The Federal Trade Commission has proposed a rule addressing petroleum market price manipulation. The proposed rule is modeled after rules already enforced by the Security and Exchange Commission regarding stock sales and by the Federal Energy Regulatory Commission concerning electricity and natural gas transactions. The rule would make it illegal to use fraudulent or deceptive practices when selling crude oil, gasoline or petroleum distillates at wholesale. Refiners, pipelines or investment banks would be prohibited from providing false information to private data services to deceive others.
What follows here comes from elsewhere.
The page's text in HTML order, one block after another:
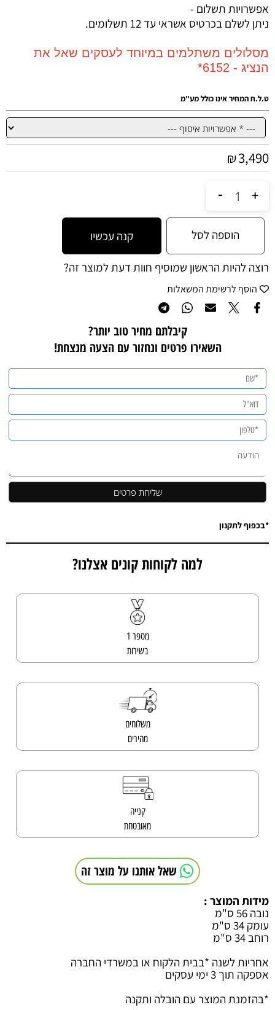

Democratic Senators say a government report issued last month on oil prices was based on flawed information. They’re asking for an investigation into the matter. In a letter to the inspector general of the Commodity Futures Trading Commission, four Senators criticized an interim study that said fundamental supply-and-demand factors were to blame for the run-up in oil prices. The study played down the role of speculation. The Senators said the study was based on inaccurate data and they questioned the timing of its release. The study was issued a few days before the Senate voted not to move forward on legislation that would have required the commission to set limits on trading in oil markets by investors and speculators.
AAA Texas reports the average cost per gallon for regular unleaded gasoline slipped to $3.64, or down ten cents in the past week. Nationally gas prices also tumbled, by seven cents, to settle at $3.78. That’s down about a penny a gallon over the past day, marking further pullback from the peak in gas prices in mid-July. The association reports gas prices in Texas are still 96 cents higher than one year ago. Corpus Christi has the least expensive gasoline this week, at just below $3.59 a gallon. El Paso was on the high end, at $3.74 per gallon. AAA Texas spokesman Dan Ronan says the price of crude oil has fallen some $30 a barrel in recent weeks and that’s translating into big cuts at gas stations.
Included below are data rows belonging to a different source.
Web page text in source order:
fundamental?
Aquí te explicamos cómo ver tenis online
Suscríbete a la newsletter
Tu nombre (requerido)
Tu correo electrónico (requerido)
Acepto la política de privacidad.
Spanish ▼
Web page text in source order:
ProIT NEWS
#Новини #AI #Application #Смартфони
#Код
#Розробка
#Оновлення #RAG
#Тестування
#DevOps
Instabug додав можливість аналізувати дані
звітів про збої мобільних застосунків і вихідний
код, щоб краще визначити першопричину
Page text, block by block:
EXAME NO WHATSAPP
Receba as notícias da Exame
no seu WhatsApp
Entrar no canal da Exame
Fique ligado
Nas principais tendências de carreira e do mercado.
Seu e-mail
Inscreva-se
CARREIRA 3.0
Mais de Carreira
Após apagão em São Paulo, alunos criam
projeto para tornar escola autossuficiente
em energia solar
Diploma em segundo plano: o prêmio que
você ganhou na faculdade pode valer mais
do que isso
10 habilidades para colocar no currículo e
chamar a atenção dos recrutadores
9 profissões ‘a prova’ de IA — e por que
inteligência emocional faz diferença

If you are waiting for a DVD from Netflix, you may have to wait a while longer. The DVD-by-mail service says it has been hit with technical problems, hurting its ability to send out disks. A Netflix spokesman says it was able to send out some discs Wednesday, but none were shipped on Tuesday and it hadn’t shipped any this morning either. The problems affect all of Netflix’s 55 shipping centers. The company hasn’t specified the problems, nor has it identified the root cause. About a third of the company’s more than eight million subscribers are currently waiting for DVDs held up by the problems.